- Opening Delimiter -

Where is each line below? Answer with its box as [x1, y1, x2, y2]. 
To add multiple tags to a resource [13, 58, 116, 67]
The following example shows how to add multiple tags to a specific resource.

- Closing Delimiter -
- Opening Delimiter -

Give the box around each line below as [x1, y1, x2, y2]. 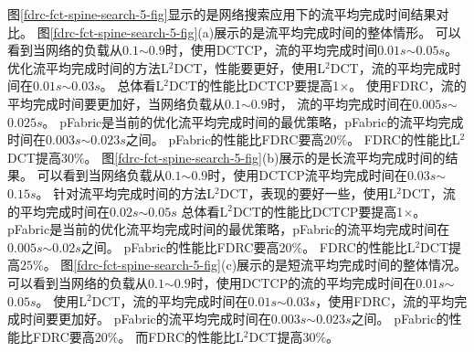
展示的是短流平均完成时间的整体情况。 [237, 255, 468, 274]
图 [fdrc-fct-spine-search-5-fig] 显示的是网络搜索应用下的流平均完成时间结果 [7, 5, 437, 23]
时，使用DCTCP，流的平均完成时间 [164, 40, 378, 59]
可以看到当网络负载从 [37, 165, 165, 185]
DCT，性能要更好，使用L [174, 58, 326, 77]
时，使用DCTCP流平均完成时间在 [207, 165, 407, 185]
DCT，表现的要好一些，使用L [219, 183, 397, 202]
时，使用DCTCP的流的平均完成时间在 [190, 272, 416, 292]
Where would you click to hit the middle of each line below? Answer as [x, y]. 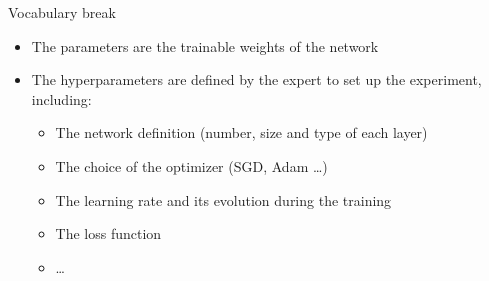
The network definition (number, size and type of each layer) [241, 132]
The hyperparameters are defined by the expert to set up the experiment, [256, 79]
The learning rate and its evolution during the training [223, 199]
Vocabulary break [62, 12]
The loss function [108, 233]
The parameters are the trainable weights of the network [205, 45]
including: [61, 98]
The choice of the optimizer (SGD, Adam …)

- Closing Delimiter -
- Opening Delimiter -

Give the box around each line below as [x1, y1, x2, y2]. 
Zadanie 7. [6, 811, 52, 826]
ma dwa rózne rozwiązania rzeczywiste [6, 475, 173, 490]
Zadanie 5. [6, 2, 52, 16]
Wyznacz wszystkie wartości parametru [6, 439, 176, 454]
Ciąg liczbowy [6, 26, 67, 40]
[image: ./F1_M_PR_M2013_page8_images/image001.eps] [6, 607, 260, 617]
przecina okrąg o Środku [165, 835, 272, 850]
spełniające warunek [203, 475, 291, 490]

- Closing Delimiter -

Looking at the entries above, can you reproduce exactly the lines from the one that holds "Where is each" through the one that holds "The following example", and only those?

-- WRITTEN SOLUTION --
Where is each line below? Answer with its box as [x1, y1, x2, y2]. 
To add multiple tags to a resource [13, 58, 116, 67]
The following example shows how to add multiple tags to a specific resource.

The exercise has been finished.